THE TASK =
In the records below, take the line containing "To assign a" and every line following it, and write them out exactly.
○ ○ ○ ○
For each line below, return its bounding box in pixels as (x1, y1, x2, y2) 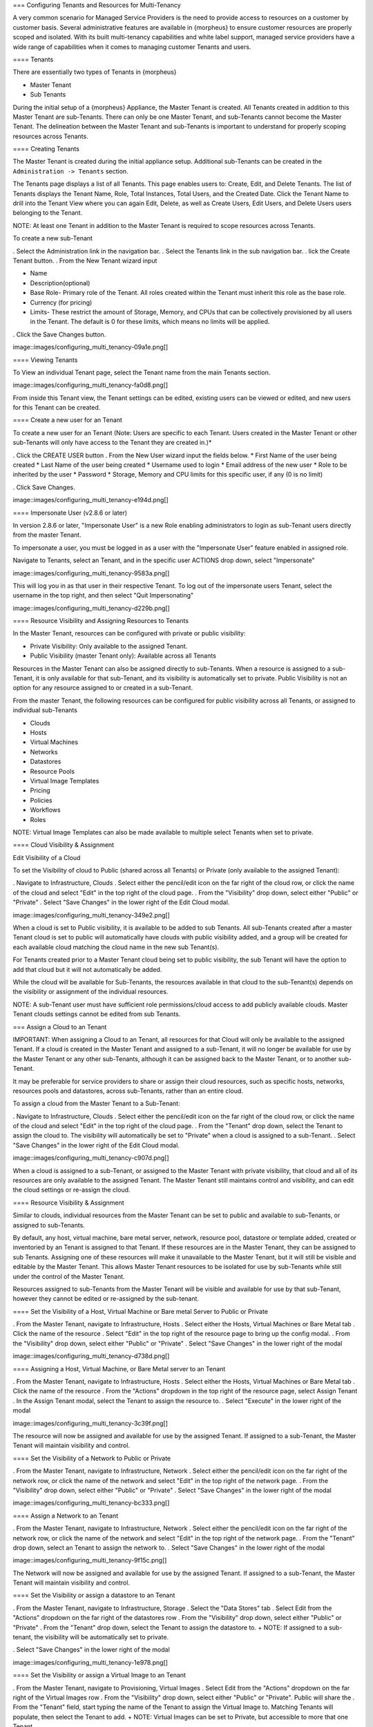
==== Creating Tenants (12, 145, 79, 153)
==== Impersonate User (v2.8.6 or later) (12, 508, 128, 517)
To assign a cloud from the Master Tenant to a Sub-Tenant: (12, 1099, 180, 1108)
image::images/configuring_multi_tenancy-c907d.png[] (12, 1154, 169, 1162)
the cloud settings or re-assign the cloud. (12, 1185, 131, 1194)
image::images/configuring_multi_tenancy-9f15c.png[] (12, 1556, 167, 1565)
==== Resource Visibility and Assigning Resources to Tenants (12, 617, 189, 625)
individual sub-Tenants (12, 706, 77, 714)
○ ○ ○ ○
RESPONSE AREA =
To assign a cloud from the Master Tenant to a Sub-Tenant: (12, 1099, 180, 1108)
image::images/configuring_multi_tenancy-c907d.png[] (12, 1154, 169, 1162)
the cloud settings or re-assign the cloud. (12, 1185, 131, 1194)
image::images/configuring_multi_tenancy-9f15c.png[] (12, 1556, 167, 1565)
==== Resource Visibility and Assigning Resources to Tenants (12, 617, 189, 625)
individual sub-Tenants (12, 706, 77, 714)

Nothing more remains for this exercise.